Sorry, I was getting sidetracked again.
Right. Passive voice for possessions.
Here's an example of what I mean by that:
だれか に じてんしゃ を ぬすまれて こまっています。
I’m having a hard time because someone stole my bike.
Literally: “someone + に + bicycle + を + was stolen (and) + am being troubled.”
Semi-literal: "I had my bicycle stolen by someone, and now I'm having a hard time."
The subject, which just so happens to be unspoken in all of our examples in this lesson, will usually be "I" (=the speaker) or someone that is psychologically close to the speaker. We saw an example of this in the last lesson.
The person performing the action is marked by に.
In contrast to the last lesson on the passive form, in this lesson we have an item receiving the action. This "item" might be the speaker's body part, possessions, or even a situation that gets affected the action of someone or something.
In the sentence above, the "item" is the bicycle that was stolen.
Do we really need an entirely new lesson just to talk about what "was done" to things that the speaker owns or is affected by?
Maybe not. But at the very least, all of the example sentences below should help you to start getting a feel for verbs being conjugated into the passive form...
のらねこ に うで を ひっかかれました。 いたかった です。
I got scratched on the arm by a stray cat. It hurt.
Literally: “stray cat + に + arm + を + was scratched. + was painful + です.”
Semi-literal: "I got my arm scratched by a stray cat. It hurt."
びよういん に いく と いつも かみ を ほめられます。
I always get complimented on my hair when I go to the hair salon.
Literally: “beauty salon + に + go + と + always + hair + を + is praised / is admired.”
Semi-literal: "When I go to the hair salon, I always get my hair complimented."
れいぞうこ に いれて おいた プリン を おかあさん に たべられて しまいました。 たのしみ に していた のに。
My mom ate the pudding that I’d been saving in the fridge. I’d been looking forward to eating that.
Literally: “refrigerator + に + inserted (and) + (did ahead of time/as preparation) + を + mother + に + was (regretfully) eaten. + looking forward + に + was doing + although (=のに).”
Semi-literal: "I had my pudding that I'd been saving in the fridge eaten by my mom. I'd been looking forward to eating that."
あに と の きょうだいげんか を きんじょ の ひと に みられて しまい、 とても はずかしかった。
One of my neighbors saw me and my brother fighting. I was really embarrassed.

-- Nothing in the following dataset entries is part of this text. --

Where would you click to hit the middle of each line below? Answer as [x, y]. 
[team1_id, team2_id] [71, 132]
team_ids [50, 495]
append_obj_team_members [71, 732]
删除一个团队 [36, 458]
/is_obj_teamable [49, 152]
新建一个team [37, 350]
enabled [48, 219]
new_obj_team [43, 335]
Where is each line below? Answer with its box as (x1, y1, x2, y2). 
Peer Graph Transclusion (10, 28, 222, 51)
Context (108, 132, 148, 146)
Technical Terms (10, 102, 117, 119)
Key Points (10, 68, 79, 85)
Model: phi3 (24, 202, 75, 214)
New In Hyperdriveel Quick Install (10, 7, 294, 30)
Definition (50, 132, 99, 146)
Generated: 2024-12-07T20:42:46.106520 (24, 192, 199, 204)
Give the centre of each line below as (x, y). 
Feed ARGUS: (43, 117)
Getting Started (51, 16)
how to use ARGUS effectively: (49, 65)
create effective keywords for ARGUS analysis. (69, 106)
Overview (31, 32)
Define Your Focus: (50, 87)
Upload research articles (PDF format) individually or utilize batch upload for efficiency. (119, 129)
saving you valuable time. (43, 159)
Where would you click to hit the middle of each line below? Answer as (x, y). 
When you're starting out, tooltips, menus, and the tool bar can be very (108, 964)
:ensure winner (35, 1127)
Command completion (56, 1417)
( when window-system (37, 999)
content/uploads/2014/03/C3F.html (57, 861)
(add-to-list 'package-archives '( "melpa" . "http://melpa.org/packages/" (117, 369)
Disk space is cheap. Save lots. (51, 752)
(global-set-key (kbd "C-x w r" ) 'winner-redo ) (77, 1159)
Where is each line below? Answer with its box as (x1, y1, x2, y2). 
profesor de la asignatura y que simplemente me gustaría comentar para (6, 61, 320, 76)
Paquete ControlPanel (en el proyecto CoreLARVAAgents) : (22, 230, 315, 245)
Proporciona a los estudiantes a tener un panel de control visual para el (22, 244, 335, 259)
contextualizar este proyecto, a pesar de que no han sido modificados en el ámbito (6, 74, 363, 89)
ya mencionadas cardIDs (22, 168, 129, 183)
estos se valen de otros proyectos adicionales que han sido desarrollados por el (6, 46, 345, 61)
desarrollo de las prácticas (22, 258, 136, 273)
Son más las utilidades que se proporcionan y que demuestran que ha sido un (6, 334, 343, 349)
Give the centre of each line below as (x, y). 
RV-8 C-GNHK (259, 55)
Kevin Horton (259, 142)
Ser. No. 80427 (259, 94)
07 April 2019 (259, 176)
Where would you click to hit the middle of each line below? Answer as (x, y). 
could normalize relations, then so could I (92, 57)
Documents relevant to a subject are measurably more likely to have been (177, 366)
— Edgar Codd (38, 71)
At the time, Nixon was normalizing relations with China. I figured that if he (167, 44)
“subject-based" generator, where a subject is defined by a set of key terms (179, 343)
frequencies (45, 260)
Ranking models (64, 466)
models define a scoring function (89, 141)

Literally: “older brother + と + の + sibling quarrel + を + neighborhood + の + person + に + was (unfortunately) seen (and), + very + was embarrassed.”
Semi-literal: "I had the fight between me and my brother seen my one of my neighbors. I was really embarrassed."
That's it for this one!
Reading our last two lessons, you may have noticed that the passive tense is commonly used when talking about an undesired or unfortunate thing that happened to the speaker. We'll be exploring this topic more in an upcoming ～られる lesson.